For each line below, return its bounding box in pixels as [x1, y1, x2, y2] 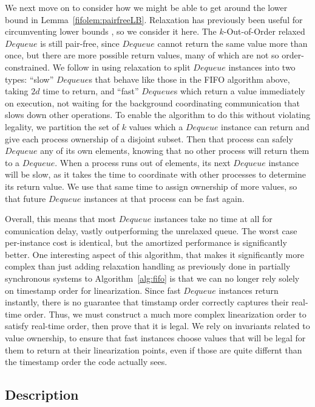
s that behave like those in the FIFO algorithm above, [89, 72, 290, 85]
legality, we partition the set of [5, 120, 119, 133]
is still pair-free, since [40, 37, 120, 49]
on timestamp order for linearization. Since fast [5, 284, 181, 296]
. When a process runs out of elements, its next [55, 156, 231, 169]
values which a [129, 120, 183, 133]
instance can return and [221, 120, 310, 133]
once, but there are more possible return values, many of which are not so [5, 49, 279, 61]
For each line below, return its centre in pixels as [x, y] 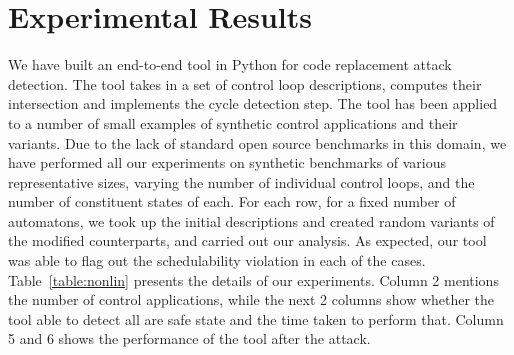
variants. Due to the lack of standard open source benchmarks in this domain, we [257, 142]
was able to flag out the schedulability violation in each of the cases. [217, 260]
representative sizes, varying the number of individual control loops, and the [241, 181]
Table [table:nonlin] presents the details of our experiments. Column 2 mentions [253, 279]
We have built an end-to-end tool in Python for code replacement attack [230, 64]
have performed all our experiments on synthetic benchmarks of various [227, 162]
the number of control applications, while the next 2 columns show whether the [251, 299]
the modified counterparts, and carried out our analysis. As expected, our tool [247, 240]
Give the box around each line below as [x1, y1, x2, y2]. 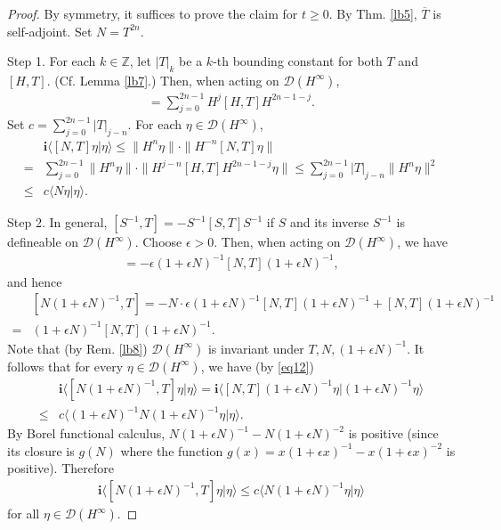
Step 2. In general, [7, 213, 108, 231]
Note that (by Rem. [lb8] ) [7, 338, 148, 357]
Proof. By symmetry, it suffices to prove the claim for [7, 4, 298, 22]
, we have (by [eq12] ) [200, 356, 314, 375]
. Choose [134, 232, 182, 250]
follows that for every [7, 356, 124, 375]
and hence [7, 272, 62, 290]
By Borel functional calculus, [7, 424, 166, 443]
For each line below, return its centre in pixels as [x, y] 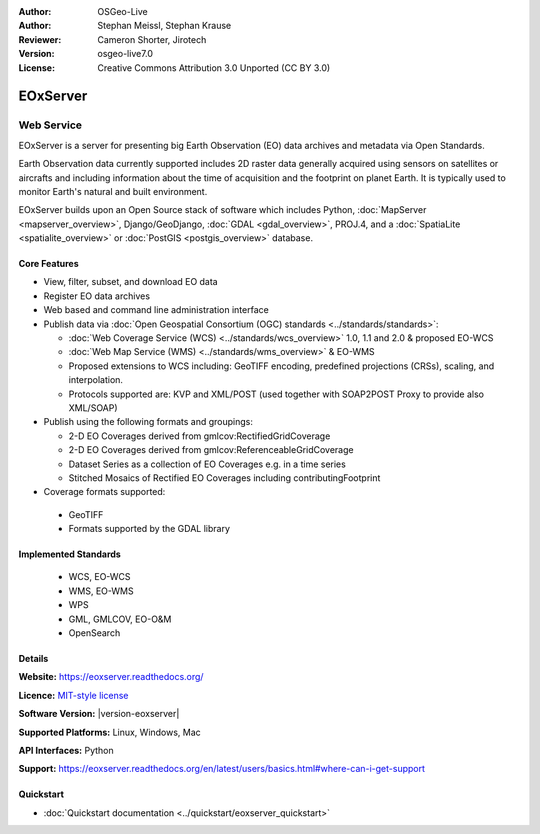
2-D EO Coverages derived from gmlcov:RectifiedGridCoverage [199, 436]
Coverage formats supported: [104, 492]
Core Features [48, 264]
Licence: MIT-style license [73, 695]
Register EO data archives [96, 296]
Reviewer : [40, 39]
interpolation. [96, 380]
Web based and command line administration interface [156, 310]
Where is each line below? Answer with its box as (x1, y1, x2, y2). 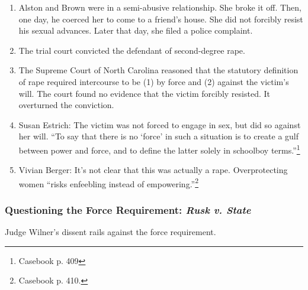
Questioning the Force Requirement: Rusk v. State (5, 202, 251, 217)
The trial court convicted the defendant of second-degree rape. (18, 44, 245, 56)
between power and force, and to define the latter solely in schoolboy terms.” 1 (18, 142, 300, 156)
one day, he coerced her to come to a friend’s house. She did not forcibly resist (18, 12, 303, 25)
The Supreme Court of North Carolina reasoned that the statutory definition (18, 64, 299, 76)
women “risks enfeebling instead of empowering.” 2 (18, 175, 199, 190)
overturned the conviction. (18, 99, 114, 111)
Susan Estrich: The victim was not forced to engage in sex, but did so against (18, 118, 301, 131)
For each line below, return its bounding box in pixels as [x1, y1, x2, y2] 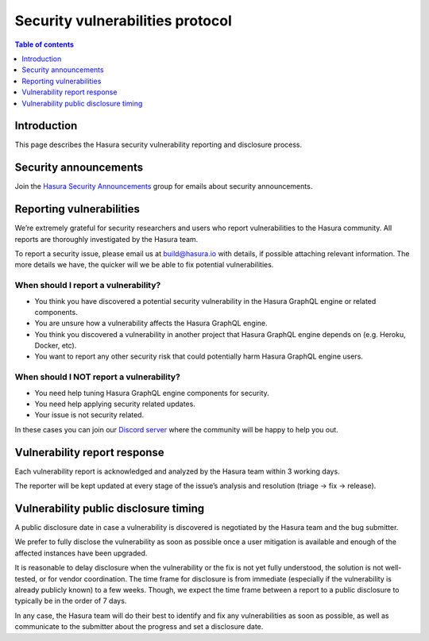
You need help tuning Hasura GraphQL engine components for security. [34, 388, 269, 397]
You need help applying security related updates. [34, 399, 196, 409]
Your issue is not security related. [34, 410, 145, 420]
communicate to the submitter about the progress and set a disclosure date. [14, 622, 264, 631]
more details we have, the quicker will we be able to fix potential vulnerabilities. [14, 260, 274, 270]
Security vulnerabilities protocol [14, 12, 232, 29]
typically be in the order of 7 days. [14, 596, 127, 606]
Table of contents [14, 40, 75, 49]
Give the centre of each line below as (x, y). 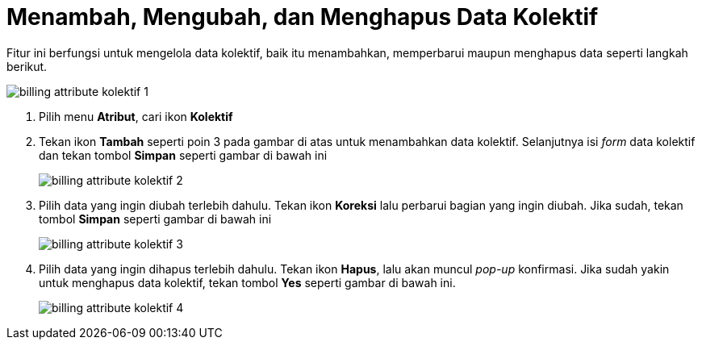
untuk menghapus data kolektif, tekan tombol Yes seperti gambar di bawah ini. (247, 282)
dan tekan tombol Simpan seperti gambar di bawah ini (183, 155)
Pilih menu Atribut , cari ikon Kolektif (136, 116)
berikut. (27, 66)
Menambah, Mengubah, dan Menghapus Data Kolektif (303, 17)
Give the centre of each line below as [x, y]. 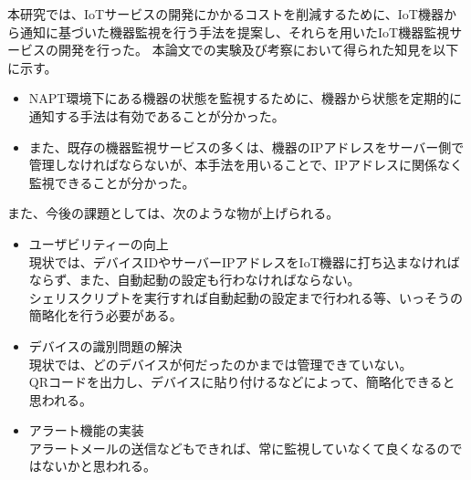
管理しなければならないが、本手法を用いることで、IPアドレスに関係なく [246, 165]
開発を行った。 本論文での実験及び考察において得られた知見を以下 [258, 50]
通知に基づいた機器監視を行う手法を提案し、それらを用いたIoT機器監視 [235, 31]
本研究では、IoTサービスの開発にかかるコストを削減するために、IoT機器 [225, 14]
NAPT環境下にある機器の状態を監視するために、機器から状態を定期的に [246, 98]
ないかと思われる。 [99, 466]
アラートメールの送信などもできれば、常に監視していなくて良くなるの [239, 448]
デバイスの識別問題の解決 [105, 345]
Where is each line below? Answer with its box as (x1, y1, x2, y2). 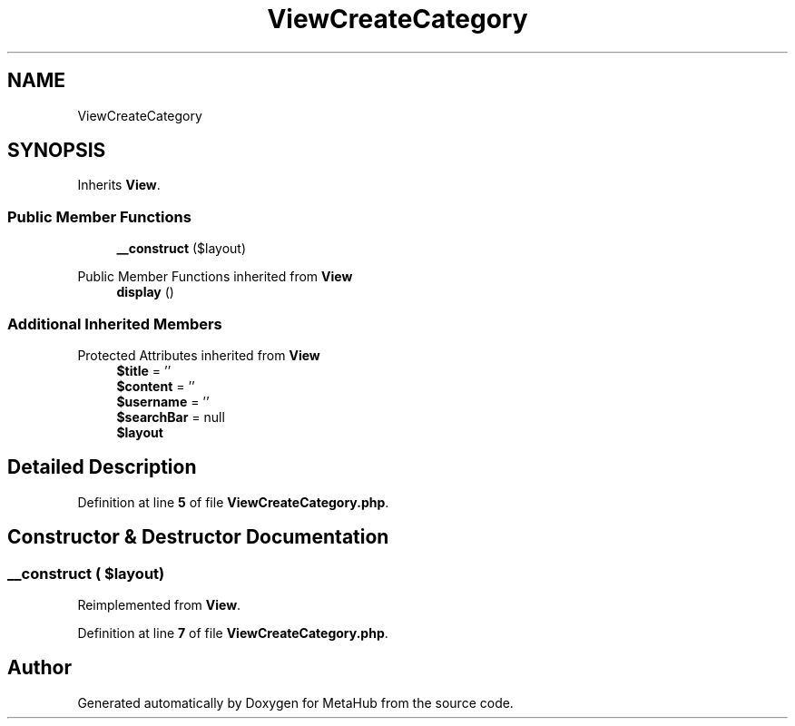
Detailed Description (7, 456, 197, 479)
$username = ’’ (116, 393, 210, 409)
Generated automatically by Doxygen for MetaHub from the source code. (77, 694, 514, 711)
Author (7, 656, 72, 680)
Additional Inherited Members (7, 314, 222, 333)
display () (116, 284, 174, 300)
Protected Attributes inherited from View (77, 347, 320, 363)
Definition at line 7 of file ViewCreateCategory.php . (77, 625, 388, 641)
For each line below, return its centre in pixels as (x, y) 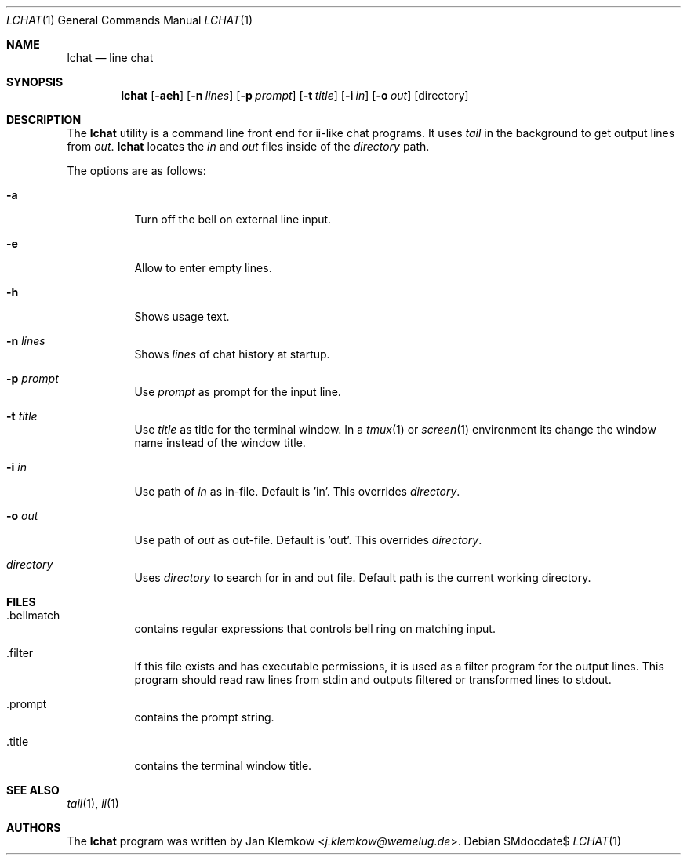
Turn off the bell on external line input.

=======

Return the listing unchanged except for the pictures, which should be dropped.

For each line below, return its bounding box in pixels as [x1, y1, x2, y2] 
s that behave like those in the FIFO algorithm above, [89, 72, 290, 85]
legality, we partition the set of [5, 120, 119, 133]
is still pair-free, since [40, 37, 120, 49]
on timestamp order for linearization. Since fast [5, 284, 181, 296]
. When a process runs out of elements, its next [55, 156, 231, 169]
values which a [129, 120, 183, 133]
instance can return and [221, 120, 310, 133]
once, but there are more possible return values, many of which are not so [5, 49, 279, 61]
For each line below, return its centre in pixels as [x, y] 
variants. Due to the lack of standard open source benchmarks in this domain, we [257, 142]
was able to flag out the schedulability violation in each of the cases. [217, 260]
representative sizes, varying the number of individual control loops, and the [241, 181]
Table [table:nonlin] presents the details of our experiments. Column 2 mentions [253, 279]
We have built an end-to-end tool in Python for code replacement attack [230, 64]
have performed all our experiments on synthetic benchmarks of various [227, 162]
the number of control applications, while the next 2 columns show whether the [251, 299]
the modified counterparts, and carried out our analysis. As expected, our tool [247, 240]
Give the box around each line below as [x1, y1, x2, y2]. 
Step 2. In general, [7, 213, 108, 231]
Note that (by Rem. [lb8] ) [7, 338, 148, 357]
Proof. By symmetry, it suffices to prove the claim for [7, 4, 298, 22]
, we have (by [eq12] ) [200, 356, 314, 375]
. Choose [134, 232, 182, 250]
follows that for every [7, 356, 124, 375]
and hence [7, 272, 62, 290]
By Borel functional calculus, [7, 424, 166, 443]
For each line below, return its centre in pixels as [x, y] 
2-D EO Coverages derived from gmlcov:RectifiedGridCoverage [199, 436]
Coverage formats supported: [104, 492]
Core Features [48, 264]
Licence: MIT-style license [73, 695]
Register EO data archives [96, 296]
Reviewer : [40, 39]
interpolation. [96, 380]
Web based and command line administration interface [156, 310]
Where is each line below? Answer with its box as (x1, y1, x2, y2). 
Questioning the Force Requirement: Rusk v. State (5, 202, 251, 217)
The trial court convicted the defendant of second-degree rape. (18, 44, 245, 56)
between power and force, and to define the latter solely in schoolboy terms.” 1 (18, 142, 300, 156)
one day, he coerced her to come to a friend’s house. She did not forcibly resist (18, 12, 303, 25)
The Supreme Court of North Carolina reasoned that the statutory definition (18, 64, 299, 76)
women “risks enfeebling instead of empowering.” 2 (18, 175, 199, 190)
overturned the conviction. (18, 99, 114, 111)
Susan Estrich: The victim was not forced to engage in sex, but did so against (18, 118, 301, 131)
For each line below, return its bounding box in pixels as [x1, y1, x2, y2] 
You need help tuning Hasura GraphQL engine components for security. [34, 388, 269, 397]
You need help applying security related updates. [34, 399, 196, 409]
Your issue is not security related. [34, 410, 145, 420]
communicate to the submitter about the progress and set a disclosure date. [14, 622, 264, 631]
more details we have, the quicker will we be able to fix potential vulnerabilities. [14, 260, 274, 270]
Security vulnerabilities protocol [14, 12, 232, 29]
typically be in the order of 7 days. [14, 596, 127, 606]
Table of contents [14, 40, 75, 49]
Give the centre of each line below as (x, y). 
untuk menghapus data kolektif, tekan tombol Yes seperti gambar di bawah ini. (247, 282)
dan tekan tombol Simpan seperti gambar di bawah ini (183, 155)
Pilih menu Atribut , cari ikon Kolektif (136, 116)
berikut. (27, 66)
Menambah, Mengubah, dan Menghapus Data Kolektif (303, 17)
Give the centre of each line below as [x, y]. 
管理しなければならないが、本手法を用いることで、IPアドレスに関係なく [246, 165]
開発を行った。 本論文での実験及び考察において得られた知見を以下 [258, 50]
通知に基づいた機器監視を行う手法を提案し、それらを用いたIoT機器監視 [235, 31]
本研究では、IoTサービスの開発にかかるコストを削減するために、IoT機器 [225, 14]
NAPT環境下にある機器の状態を監視するために、機器から状態を定期的に [246, 98]
ないかと思われる。 [99, 466]
アラートメールの送信などもできれば、常に監視していなくて良くなるの [239, 448]
デバイスの識別問題の解決 [105, 345]
Where is each line below? Answer with its box as (x1, y1, x2, y2). 
Detailed Description (7, 456, 197, 479)
$username = ’’ (116, 393, 210, 409)
Generated automatically by Doxygen for MetaHub from the source code. (77, 694, 514, 711)
Author (7, 656, 72, 680)
Additional Inherited Members (7, 314, 222, 333)
display () (116, 284, 174, 300)
Protected Attributes inherited from View (77, 347, 320, 363)
Definition at line 7 of file ViewCreateCategory.php . (77, 625, 388, 641)
For each line below, return its centre in pixels as (x, y) 
Turn off the bell on external line input.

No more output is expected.